Data items:
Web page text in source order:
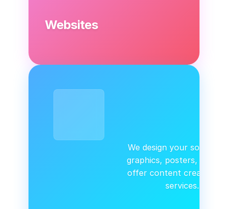
Websites
We design your social
graphics, posters, logos.
offer content creation &
services.
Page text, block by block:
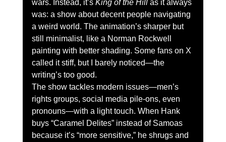
wars. Instead, it’s King of the Hill as it always
was: a show about decent people navigating
a weird world. The animation’s sharper but
still minimalist, like a Norman Rockwell
painting with better shading. Some fans on X
called it stiff, but I barely noticed—the
writing’s too good.
The show tackles modern issues—men’s
rights groups, social media pile-ons, even
pronouns—with a light touch. When Hank
buys “Caramel Delites” instead of Samoas
because it’s “more sensitive,” he shrugs and
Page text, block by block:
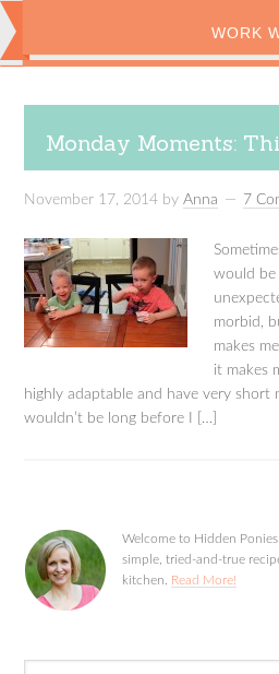
WORK
Monday Moments:
November 17, 2014 byAnna 7
would be
morbid,
makes
it makes
highly adaptable and have very short
wouldn’t be long before I […]
Welcome to Hidden
simple, tried-and-true
kitchen. Read More!
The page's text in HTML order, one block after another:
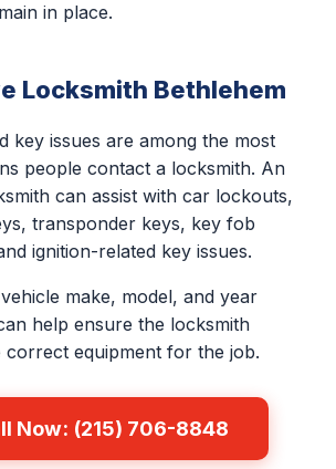
in place.
Locksmith Bethlehem
key issues are among the most
people contact a locksmith. An
can assist with car lockouts,
transponder keys, key fob
ignition-related key issues.
make, model, and year
help ensure the locksmith
correct equipment for the job.
Now: (215) 706-8848
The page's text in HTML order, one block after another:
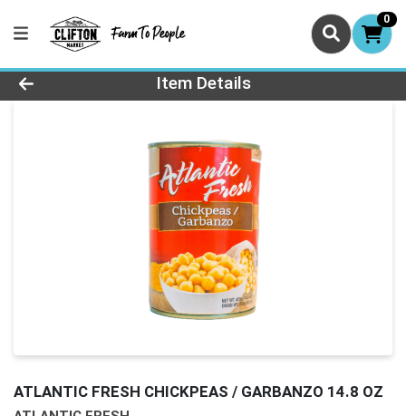
0
Product Details Page
Item Details
ATLANTIC FRESH CHICKPEAS / GARBANZO 14.8 OZ
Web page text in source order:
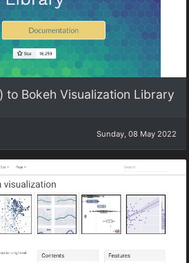
to Bokeh Visualization Library
Sunday, 08 May 2022
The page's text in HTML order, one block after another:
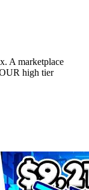
A marketplace
high tier
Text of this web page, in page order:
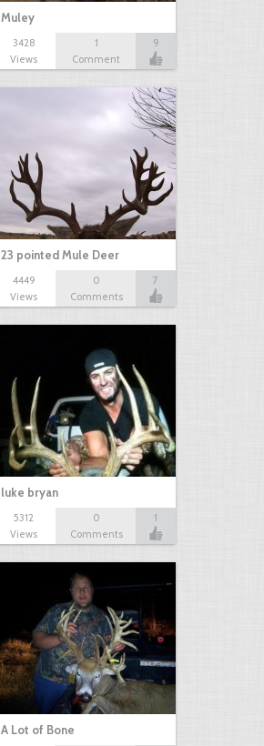
Muley
3428
Views
1
Comment
9
23 pointed Mule Deer
4449
Views
0
Comments
7
luke bryan
5312
Views
0
Comments
1
A Lot of Bone
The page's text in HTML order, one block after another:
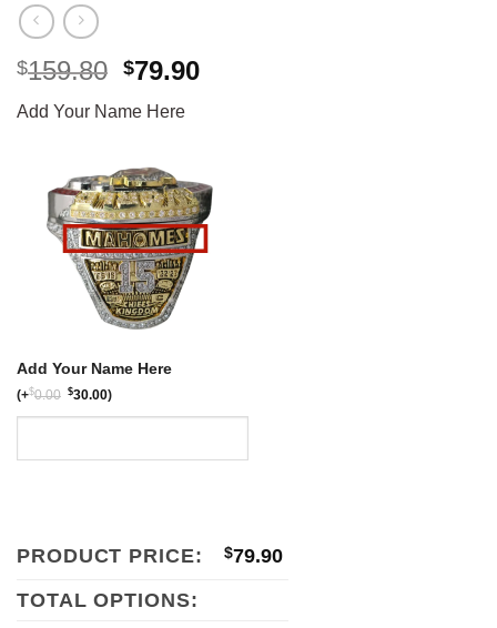
$159.80 Original
was:
$79.90Current
Add Your Name Here
Add Your Name Here
(+$0.00 $30.00)
PRODUCT PRICE: $79.90
TOTAL OPTIONS:
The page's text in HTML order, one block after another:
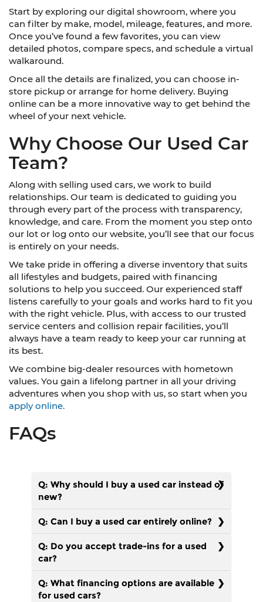
Start by exploring our digital showroom, where you
can filter by make, model, mileage, features, and more.
Once you’ve found a few favorites, you can view
detailed photos, compare specs, and schedule a virtual
walkaround.
Once all the details are finalized, you can choose in-
store pickup or arrange for home delivery. Buying
online can be a more innovative way to get behind the
wheel of your next vehicle.
Why Choose Our Used Car
Team?
Along with selling used cars, we work to build
relationships. Our team is dedicated to guiding you
through every part of the process with transparency,
knowledge, and care. From the moment you step onto
our lot or log onto our website, you’ll see that our focus
is entirely on your needs.
We take pride in offering a diverse inventory that suits
all lifestyles and budgets, paired with financing
solutions to help you succeed. Our experienced staff
listens carefully to your goals and works hard to fit you
with the right vehicle. Plus, with access to our trusted
service centers and collision repair facilities, you’ll
always have a team ready to keep your car running at
its best.
We combine big-dealer resources with hometown
values. You gain a lifelong partner in all your driving
adventures when you shop with us, so start when you
apply online.
FAQs
Q: Why should I buy a used car instead of
new?
Q: Can I buy a used car entirely online?
Q: Do you accept trade-ins for a used
car?
Q: What financing options are available
for used cars?
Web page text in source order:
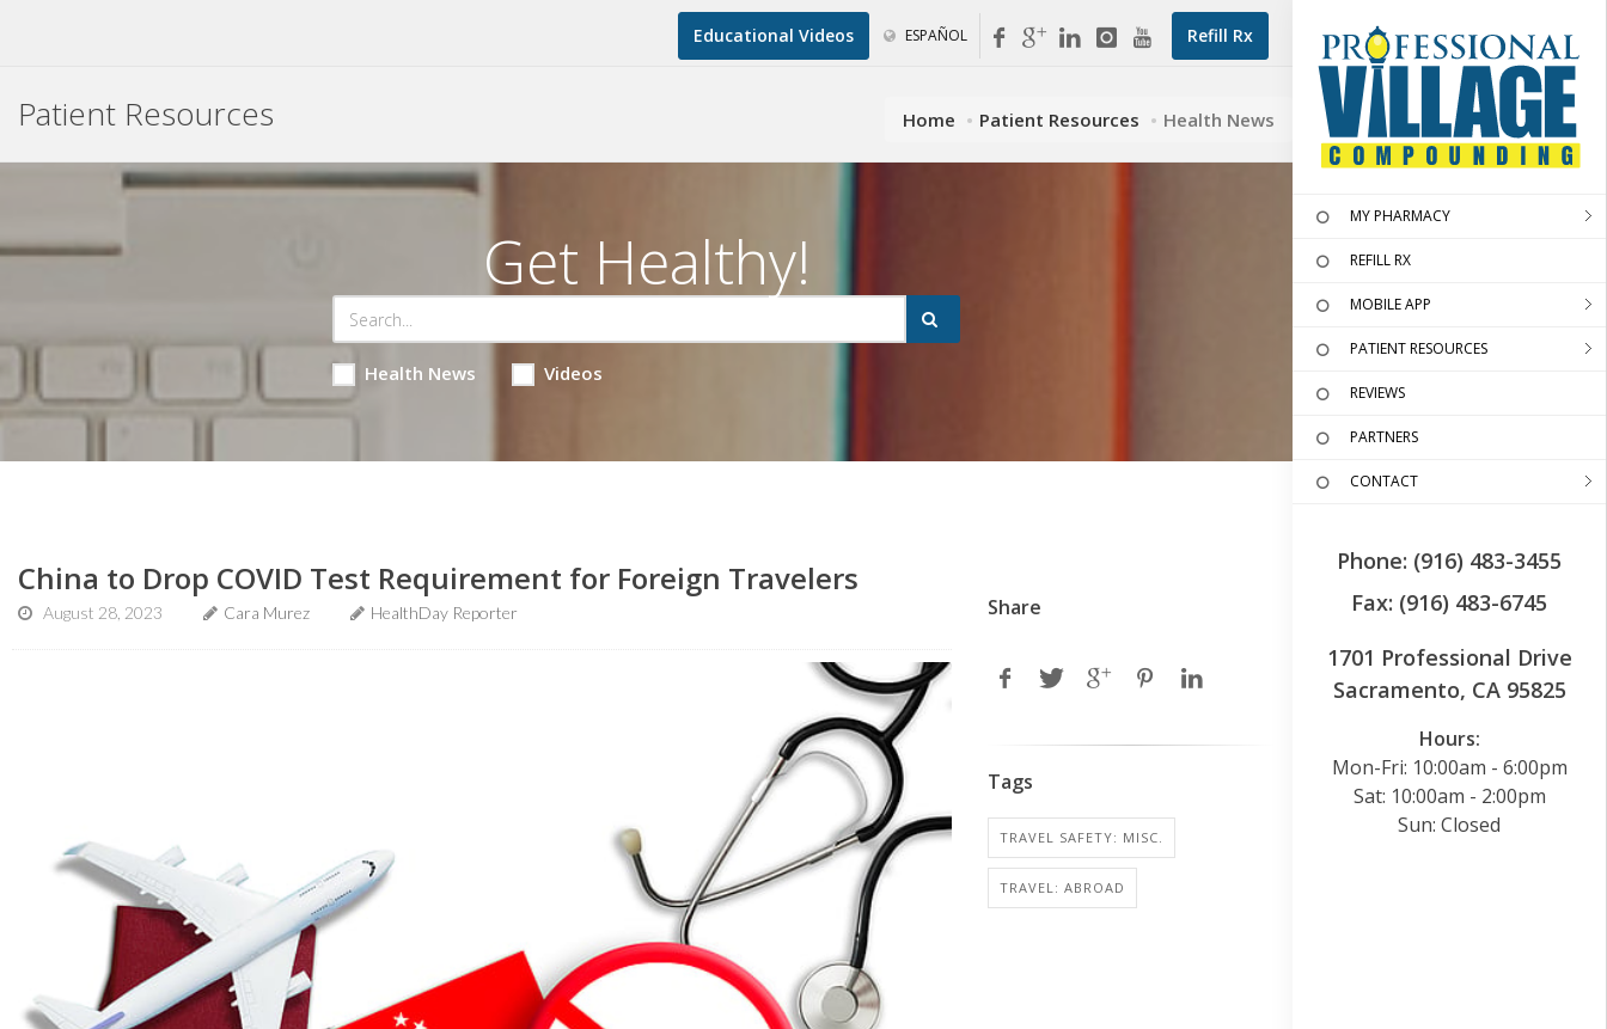
Refill Rx
Educational Videos ESPAÑOL
MY PHARMACY
REFILL RX
MOBILE APP
PATIENT RESOURCES
REVIEWS
PARTNERS
CONTACT
Phone: (916) 483-3455
Fax: (916) 483-6745
1701 Professional Drive
Sacramento, CA 95825
Hours:
Mon-Fri: 10:00am - 6:00pm
Sat: 10:00am - 2:00pm
Sun: Closed
Patient Resources Home Patient Resources Health News
Get Healthy!
Health News Videos
China to Drop COVID Test Requirement for Foreign Travelers
August 28, 2023 Cara Murez HealthDay Reporter Share
Tags
TRAVEL SAFETY: MISC.
TRAVEL: ABROAD

» **WHAT YOU HAVE TO DO**: Return every line from the entries that holds the string "onto".

» **ANSWER BOX**:
knowledge, and care. From the moment you step onto
our lot or log onto our website, you’ll see that our focus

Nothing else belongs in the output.